# EA: 7a حــ / ha هــ (future marker)



## maghribiya

What's the difference between the "h" and "7" in egyptian dialect? For example "hansak" and "7ansak" or "haeesh" and "7aeesh", "haktib" and "7aktib" etc... i've seen both, and i'm kind of confused about them. Which is correct? And how do you use them?


----------



## Mahaodeh

Writing Arabic in Latin letters is tricky, some people use the h for both هـ and ح and some people use capital H or 7 for حاء.

Having said that, some words in EA and pronounced somewhere between the two, it's originally حاء but they soften it that it becomes close to هاء (as an example haktib and hansaak) so in these words even when using Arabic letters you can find some people using the هاء such as هانساك \ حانساك \ هكتب \ حكتب but for grass it's always حشيش because the حاء is clear.


----------



## F1Z

That's a difference between the Cairene and the Alexandrian pronunciation. The Cairene and people of other governorates use "ha" and many Alexandrians use "7a" to represent the auxiliary "will."



Mahaodeh said:


> but for grass it's always حشيش because the حاء is clear.


She meant حاعيش not حشيش


----------



## إسكندراني

F1Z said:


> That's a difference between the Cairene and the Alexandrian pronunciation. The Cairene and people of other governorates use "ha" and many Alexandrians use "7a" to represent the auxiliary "will."


I always used to think هـ was a mistake the فلاحين made. Then I started seeing it on billboards


----------



## maghribiya

F1Z said:


> That's a difference between the Cairene and the Alexandrian pronunciation. The Cairene and people of other governorates use "ha" and many Alexandrians use "7a" to represent the auxiliary "will."
> 
> 
> She meant حاعيش not حشيش


 
Yeah, I did mean 7a3ish  So you're saying that both are correct?
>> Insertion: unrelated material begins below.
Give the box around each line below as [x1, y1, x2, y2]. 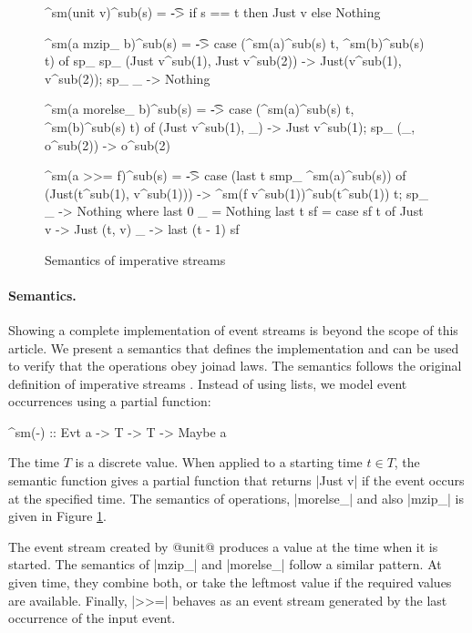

I could say ha3ish and 7a3ish and still be understood?


----------



## i_guess_i_am_a_genius

Yes, 7 and h work for both, however keep in mind that some people use specifically 7, or specifically h, and some people alternate between the two, so learn to recognize both.


----------



## cherine

And there's a third future marker, not as commonly used as ح and هـ and it's the ع (but it's usually criticized, specially that it sounds heavy).
عشوفك، عكتب، عروح ... I think it's Sa3idi (Upper Egyptian), but I'm not sure.


----------



## akhooha

It seems to me that the use of [هـ] prefix is being more and more commonly used over the use of the [حـ] prefix in written representation of Egyptian colloquial. (Example: "I will see": "حاشوف" vs "هاشوف"). Is my perception correct, or have they always been existing side by side with pretty much equal frequency?
When I lived in Cairo in the early 80s, I think I may have heard just one or two people pronouncing it as [هـ], but now I hear it being used with greater frequency in colloquial sitcoms on TV, and on live interviews.
Is one's use of [هـ] or [حـ] any kind of an indicator of class, region, education, age, or some other category, or is it purely an individual phenomenon?
Also, are there any other instances where pronunciation shifts between [حـ] and [هـ]?
Thank you.


----------



## akhooha

Thank you Cherine, for moving my question into the previously existing thread which I hadn't known about.  I think you're right about the ع being sa3idi usage --- I recall hearing that a lot in Luxor.
From what others have said, there seems to be no clearly emerging pattern of حـ or هـ usage.  F1Z says that هـ is Cairene and that حـ is Alexandrian. إسكندراني (presumably Alexandrian) says he thought that هـ  was a mistake made  by فلاحين. And "i_guess_i_am_a_genius" (who identifies as Sa3idi) some people use one and some people use the other, and sometimes the same person uses both interchangeably.
Interestingly, إسكندراني also mentions (in 2011) that he started  seeing the هـ on billboards --- just as I had mentioned that it seemed to have become more common now in print representations than it had been back in the early 80s.  So, are we witnessing a linguistic change in progress? Is there really no correlation with region, class, sex, etc.?
P.S. Does anyone know the linguistic history of this future marker?


----------



## cherine

akhooha said:


> Thank you Cherine, for moving my question into the previously existing thread which I hadn't known about.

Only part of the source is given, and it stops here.